The 3-priority scheduler we used to ship cost ~150 B brotli in every bundle. The runtime had:

  • Three queues
  • HAS_POSTTASK / HAS_YIELD feature detection
  • Priority routing in requestFlush
  • Cooperative await scheduler.yield() in the flush loop
  • A priority field on every Computation

For users who never called withPriority, none of that ran. They paid the bytes regardless.

When we audited the codebase before removing it, zero tests, zero examples, and zero docs samples used it. It was API surface without users.

scheduler.postTask is cross-browser (Chrome 94+, Edge 94+, Firefox 129+). Safari ships in 17.4+ — same baseline as Phaze’s other modern-primitives requirements.

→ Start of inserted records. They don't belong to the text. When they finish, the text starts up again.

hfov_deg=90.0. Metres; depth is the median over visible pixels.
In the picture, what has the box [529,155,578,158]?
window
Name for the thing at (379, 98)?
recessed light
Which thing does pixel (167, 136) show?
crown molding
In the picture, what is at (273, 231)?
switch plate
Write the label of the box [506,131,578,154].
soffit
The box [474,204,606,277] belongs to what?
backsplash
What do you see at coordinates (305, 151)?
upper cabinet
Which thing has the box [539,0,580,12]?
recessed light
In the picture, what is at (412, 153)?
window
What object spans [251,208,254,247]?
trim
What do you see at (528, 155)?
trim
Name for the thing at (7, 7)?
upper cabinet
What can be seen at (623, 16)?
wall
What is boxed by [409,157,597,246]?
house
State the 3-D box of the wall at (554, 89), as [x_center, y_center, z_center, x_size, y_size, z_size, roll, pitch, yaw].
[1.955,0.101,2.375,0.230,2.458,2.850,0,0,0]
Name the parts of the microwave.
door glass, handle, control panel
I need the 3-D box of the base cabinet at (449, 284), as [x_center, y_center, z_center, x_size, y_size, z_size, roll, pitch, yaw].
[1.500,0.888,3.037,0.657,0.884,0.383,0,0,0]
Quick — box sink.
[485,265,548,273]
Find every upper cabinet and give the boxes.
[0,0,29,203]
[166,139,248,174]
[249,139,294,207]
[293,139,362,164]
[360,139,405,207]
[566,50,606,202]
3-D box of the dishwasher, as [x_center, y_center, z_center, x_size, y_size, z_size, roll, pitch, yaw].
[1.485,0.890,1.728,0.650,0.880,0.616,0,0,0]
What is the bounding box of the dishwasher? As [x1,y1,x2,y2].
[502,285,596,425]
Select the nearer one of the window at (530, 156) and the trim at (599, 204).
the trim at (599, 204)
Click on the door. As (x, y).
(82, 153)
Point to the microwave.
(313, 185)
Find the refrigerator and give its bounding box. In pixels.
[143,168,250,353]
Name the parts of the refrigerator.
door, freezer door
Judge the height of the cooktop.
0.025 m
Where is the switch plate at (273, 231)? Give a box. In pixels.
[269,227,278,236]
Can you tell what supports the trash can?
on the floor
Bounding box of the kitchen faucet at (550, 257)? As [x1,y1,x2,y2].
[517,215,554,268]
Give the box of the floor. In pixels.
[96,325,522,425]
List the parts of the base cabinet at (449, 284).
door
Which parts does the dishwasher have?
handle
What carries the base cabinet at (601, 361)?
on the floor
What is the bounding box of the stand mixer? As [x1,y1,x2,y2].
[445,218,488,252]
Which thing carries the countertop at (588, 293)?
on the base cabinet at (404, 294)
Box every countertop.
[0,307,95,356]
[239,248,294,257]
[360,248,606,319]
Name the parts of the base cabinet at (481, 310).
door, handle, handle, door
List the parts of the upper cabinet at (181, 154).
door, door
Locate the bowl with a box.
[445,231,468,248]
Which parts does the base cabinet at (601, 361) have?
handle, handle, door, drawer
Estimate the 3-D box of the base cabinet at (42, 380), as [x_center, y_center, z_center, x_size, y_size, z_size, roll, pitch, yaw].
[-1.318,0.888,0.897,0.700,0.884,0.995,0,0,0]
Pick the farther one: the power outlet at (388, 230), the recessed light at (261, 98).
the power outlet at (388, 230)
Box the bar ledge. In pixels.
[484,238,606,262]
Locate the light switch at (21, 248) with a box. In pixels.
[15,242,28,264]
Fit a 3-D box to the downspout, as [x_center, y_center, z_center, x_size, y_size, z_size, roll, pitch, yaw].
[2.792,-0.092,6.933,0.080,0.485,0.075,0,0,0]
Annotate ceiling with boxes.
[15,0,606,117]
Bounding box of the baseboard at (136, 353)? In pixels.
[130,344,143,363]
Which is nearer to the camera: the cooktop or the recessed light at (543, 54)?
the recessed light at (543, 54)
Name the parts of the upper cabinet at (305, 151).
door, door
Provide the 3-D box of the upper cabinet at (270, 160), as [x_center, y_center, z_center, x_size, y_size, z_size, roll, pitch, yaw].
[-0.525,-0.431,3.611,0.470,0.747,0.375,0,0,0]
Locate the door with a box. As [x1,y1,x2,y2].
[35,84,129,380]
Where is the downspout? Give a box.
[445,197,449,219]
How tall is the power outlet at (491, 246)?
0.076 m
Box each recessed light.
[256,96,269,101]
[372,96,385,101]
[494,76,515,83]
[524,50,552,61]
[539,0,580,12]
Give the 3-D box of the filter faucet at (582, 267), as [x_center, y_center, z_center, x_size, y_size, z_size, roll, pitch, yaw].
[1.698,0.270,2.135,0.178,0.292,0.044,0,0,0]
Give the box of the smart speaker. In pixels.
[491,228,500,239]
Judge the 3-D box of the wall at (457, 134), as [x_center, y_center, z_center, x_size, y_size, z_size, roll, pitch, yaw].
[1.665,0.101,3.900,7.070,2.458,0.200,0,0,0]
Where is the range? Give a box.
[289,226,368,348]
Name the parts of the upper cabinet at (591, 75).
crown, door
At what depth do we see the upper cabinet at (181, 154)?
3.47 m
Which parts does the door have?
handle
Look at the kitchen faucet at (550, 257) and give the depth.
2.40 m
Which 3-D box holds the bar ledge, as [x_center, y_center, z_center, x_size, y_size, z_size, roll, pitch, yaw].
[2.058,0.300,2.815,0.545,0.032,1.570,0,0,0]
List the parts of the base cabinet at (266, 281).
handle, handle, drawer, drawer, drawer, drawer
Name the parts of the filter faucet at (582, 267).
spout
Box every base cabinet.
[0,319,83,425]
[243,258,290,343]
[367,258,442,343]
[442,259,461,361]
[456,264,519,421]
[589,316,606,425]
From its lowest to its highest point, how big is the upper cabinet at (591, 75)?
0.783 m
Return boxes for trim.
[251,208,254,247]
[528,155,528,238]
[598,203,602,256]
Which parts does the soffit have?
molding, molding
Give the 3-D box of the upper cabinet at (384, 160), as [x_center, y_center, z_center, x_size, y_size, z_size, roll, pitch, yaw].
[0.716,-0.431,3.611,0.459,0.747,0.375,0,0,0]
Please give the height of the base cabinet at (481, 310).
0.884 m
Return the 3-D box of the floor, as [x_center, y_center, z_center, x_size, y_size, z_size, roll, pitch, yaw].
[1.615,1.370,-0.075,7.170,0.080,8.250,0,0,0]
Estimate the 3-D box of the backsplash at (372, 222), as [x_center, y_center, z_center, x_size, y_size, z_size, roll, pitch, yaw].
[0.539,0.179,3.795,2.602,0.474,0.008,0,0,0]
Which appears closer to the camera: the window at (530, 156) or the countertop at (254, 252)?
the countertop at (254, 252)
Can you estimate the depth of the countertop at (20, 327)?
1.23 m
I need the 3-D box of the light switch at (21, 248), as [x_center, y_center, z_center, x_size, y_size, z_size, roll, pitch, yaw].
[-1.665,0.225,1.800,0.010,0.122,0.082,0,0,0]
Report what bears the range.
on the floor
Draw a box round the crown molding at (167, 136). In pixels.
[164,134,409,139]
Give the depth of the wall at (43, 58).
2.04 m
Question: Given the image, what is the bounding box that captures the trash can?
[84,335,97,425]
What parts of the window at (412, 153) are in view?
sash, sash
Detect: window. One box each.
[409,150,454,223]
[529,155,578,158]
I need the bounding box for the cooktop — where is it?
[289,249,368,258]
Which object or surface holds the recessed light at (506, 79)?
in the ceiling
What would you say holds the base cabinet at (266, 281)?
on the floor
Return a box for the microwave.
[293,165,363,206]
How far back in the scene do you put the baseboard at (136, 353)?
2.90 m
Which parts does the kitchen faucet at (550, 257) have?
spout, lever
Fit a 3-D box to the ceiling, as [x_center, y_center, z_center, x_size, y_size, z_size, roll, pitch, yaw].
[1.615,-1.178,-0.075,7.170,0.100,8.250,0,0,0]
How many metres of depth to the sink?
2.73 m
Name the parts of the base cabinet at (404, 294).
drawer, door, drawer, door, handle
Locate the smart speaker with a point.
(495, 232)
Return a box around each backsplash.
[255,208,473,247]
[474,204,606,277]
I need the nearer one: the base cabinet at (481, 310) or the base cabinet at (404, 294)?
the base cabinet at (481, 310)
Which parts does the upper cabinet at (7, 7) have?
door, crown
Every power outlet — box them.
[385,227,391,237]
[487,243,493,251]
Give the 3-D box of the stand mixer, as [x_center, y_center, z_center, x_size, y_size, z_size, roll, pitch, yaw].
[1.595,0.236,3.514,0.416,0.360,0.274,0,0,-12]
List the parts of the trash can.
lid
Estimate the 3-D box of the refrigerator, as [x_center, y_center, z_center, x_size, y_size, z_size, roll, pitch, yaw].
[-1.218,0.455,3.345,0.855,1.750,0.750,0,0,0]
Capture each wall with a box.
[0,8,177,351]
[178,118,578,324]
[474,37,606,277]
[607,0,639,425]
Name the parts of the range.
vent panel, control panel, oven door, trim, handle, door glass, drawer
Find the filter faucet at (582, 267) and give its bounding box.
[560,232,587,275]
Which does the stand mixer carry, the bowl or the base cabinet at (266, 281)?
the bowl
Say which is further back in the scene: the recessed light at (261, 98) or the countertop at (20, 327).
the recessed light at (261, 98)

If you genuinely need priority routing, the platform already has it. Phaze wrapping it would mean re-implementing what the browser exposes, in JS, in your bundle.

What an opt-in phaze/scheduler would look like

Section titled “What an opt-in phaze/scheduler would look like”

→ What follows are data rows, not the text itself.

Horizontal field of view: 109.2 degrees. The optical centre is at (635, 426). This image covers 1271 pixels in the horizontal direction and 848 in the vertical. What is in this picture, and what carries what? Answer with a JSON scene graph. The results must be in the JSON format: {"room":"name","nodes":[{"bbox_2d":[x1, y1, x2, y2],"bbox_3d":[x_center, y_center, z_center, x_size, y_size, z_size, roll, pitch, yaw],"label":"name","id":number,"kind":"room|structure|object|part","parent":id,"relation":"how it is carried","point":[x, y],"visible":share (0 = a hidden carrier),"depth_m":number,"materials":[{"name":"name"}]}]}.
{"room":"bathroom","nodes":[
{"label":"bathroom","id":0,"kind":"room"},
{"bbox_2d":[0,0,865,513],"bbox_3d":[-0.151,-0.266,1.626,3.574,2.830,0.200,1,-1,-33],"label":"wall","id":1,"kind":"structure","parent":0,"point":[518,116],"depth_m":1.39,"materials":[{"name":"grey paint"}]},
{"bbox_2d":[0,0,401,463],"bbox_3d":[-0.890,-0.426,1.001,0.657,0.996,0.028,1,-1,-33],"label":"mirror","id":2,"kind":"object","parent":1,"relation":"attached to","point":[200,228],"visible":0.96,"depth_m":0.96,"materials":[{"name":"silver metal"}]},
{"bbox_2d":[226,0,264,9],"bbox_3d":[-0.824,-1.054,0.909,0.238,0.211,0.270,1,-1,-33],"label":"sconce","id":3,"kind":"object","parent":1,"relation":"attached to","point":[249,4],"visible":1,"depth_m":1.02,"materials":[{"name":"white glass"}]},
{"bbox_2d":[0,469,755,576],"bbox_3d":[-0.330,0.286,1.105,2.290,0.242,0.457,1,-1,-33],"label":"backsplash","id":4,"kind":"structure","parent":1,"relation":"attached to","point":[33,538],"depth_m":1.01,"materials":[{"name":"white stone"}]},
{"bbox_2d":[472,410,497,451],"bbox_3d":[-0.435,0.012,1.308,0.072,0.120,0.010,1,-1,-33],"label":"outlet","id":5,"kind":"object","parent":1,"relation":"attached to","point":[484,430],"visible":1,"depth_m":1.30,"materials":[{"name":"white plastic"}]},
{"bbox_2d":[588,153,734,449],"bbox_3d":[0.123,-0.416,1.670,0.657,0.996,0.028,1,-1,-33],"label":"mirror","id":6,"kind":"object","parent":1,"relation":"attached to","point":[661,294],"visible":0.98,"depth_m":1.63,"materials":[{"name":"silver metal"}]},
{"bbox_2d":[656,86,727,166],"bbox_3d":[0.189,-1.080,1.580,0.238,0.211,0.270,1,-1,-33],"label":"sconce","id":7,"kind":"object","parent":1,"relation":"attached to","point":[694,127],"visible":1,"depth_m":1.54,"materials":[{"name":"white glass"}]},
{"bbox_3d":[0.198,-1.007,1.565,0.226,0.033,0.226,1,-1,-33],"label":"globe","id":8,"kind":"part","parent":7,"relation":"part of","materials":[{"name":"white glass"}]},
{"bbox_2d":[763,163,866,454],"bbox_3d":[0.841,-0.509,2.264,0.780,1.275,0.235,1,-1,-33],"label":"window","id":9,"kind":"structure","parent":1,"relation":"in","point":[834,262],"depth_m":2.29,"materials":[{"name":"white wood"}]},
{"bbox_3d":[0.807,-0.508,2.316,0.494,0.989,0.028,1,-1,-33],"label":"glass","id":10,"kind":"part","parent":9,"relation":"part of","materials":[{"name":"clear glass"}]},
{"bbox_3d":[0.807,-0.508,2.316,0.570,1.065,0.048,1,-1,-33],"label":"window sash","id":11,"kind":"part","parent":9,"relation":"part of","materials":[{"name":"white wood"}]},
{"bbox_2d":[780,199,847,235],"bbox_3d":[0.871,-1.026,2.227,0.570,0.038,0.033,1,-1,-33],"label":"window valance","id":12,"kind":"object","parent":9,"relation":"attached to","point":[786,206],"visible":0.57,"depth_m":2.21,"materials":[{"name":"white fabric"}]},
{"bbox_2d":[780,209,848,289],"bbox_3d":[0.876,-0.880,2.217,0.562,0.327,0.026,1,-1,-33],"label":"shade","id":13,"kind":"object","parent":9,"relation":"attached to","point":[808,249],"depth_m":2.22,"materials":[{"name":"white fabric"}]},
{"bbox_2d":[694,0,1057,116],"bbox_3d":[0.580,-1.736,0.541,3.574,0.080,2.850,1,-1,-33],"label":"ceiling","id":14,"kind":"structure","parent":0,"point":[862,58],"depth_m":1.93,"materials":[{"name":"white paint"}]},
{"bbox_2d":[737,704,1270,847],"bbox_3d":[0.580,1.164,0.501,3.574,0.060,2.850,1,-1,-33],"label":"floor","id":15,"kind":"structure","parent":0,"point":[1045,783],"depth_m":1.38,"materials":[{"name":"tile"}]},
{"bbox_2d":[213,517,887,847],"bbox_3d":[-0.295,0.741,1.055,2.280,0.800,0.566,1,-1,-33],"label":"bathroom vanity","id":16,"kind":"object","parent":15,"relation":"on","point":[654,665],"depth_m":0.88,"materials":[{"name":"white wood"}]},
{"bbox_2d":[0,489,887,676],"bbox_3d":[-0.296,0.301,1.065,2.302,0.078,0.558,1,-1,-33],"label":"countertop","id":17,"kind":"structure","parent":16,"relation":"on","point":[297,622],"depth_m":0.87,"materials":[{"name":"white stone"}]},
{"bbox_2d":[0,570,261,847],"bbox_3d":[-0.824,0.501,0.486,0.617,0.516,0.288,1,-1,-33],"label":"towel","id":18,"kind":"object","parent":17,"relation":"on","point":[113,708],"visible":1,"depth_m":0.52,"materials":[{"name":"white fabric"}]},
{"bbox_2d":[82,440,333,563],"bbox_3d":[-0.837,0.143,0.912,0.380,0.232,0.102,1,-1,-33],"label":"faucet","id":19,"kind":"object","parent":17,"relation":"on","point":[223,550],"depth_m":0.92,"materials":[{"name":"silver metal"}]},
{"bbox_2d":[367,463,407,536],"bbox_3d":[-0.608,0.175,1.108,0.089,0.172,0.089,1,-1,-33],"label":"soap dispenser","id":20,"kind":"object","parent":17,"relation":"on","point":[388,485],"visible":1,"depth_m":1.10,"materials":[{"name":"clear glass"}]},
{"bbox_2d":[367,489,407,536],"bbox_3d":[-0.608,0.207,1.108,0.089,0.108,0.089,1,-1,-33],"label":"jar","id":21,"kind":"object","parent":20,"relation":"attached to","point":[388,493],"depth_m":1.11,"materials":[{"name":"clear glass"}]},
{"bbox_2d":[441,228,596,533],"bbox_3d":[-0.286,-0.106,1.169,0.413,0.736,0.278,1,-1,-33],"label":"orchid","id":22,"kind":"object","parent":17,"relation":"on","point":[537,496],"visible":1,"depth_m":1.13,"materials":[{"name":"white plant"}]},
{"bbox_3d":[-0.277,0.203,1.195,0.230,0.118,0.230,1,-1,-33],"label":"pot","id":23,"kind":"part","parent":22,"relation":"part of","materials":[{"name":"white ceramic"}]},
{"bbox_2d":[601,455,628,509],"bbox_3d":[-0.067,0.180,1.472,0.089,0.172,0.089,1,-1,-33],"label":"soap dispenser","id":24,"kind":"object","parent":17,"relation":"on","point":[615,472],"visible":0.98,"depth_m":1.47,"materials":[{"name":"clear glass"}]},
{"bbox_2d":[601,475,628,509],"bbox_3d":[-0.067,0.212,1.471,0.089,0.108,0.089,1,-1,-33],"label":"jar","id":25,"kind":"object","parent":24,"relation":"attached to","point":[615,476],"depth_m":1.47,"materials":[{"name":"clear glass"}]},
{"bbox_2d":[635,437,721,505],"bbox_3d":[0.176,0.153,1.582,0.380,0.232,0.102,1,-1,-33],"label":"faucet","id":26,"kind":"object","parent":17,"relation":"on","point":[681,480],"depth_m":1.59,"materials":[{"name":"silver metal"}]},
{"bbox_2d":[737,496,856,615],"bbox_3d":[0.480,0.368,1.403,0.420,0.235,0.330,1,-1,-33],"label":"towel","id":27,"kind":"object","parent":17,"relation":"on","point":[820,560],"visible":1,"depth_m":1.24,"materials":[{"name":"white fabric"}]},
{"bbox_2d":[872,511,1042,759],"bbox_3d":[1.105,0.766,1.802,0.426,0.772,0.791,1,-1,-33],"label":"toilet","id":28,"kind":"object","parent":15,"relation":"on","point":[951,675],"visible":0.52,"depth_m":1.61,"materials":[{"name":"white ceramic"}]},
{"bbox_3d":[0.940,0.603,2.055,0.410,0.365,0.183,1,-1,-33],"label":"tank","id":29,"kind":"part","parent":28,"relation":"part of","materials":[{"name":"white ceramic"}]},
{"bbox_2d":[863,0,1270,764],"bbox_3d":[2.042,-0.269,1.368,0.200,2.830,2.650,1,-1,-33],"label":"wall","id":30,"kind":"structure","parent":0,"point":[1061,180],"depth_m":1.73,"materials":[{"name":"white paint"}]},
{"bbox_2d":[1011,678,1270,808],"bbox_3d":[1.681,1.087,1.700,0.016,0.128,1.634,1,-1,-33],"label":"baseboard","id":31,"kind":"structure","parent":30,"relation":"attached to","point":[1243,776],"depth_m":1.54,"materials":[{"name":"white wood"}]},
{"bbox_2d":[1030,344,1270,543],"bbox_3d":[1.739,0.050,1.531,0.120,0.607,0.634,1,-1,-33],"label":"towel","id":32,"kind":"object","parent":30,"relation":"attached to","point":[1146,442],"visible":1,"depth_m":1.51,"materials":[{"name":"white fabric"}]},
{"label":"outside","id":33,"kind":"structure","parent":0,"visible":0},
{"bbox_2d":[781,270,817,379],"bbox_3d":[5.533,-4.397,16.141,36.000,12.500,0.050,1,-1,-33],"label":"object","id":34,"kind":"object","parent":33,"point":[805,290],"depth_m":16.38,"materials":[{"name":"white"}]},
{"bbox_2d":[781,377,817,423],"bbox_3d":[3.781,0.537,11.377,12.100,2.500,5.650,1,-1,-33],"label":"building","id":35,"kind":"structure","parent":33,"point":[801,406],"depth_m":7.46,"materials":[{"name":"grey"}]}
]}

If a real demand emerges (concrete use cases, not “what if”), Phaze plans to ship priority-aware scheduling as an opt-in subpath:

import { signal, effect } from '@madenowhere/phaze'
import { withPriority } from '@madenowhere/phaze/scheduler' // ← opt in
const heavyResult = signal<Result | null>(null)
effect(() => {
const input = userInput()
withPriority('background', () => {
heavyResult.set(expensiveCompute(input))
})
})

Importing from phaze/scheduler would replace the default microtask-only flush with a priority-aware flush that uses scheduler.postTask when available. Apps that don’t import it pay nothing — same opt-in pattern as phaze/store, phaze/portal, phaze/catch.

This is on the roadmap but not built yet. The trigger for building it: someone has a concrete app that demonstrably benefits from it. Until then, native browser primitives plus a plain effect cover every use case in this page.

Most “scheduling” / “priority” features in JS frameworks are wrappers around primitives the browser already exposes, sized to be useful for the framework’s specific architecture (e.g. React’s concurrent mode is the priority story carved into a particular reconciler shape). For a framework like Phaze whose update path doesn’t have a reconciler — effects just run when their signal fires — there’s no architectural reason to bake priority routing into the core.

There’s a strong reason not to: every byte you ship is paid by every user, including the 95% who’ll never call the API. Default to the floor; add the feature when there’s a demonstrated need.

That’s the whole pitch:

Don’t pay for what you don’t use. Don’t reinvent what the platform gives you.

When Phaze 1.0 ships phaze/scheduler, it’ll be because real apps asked for it.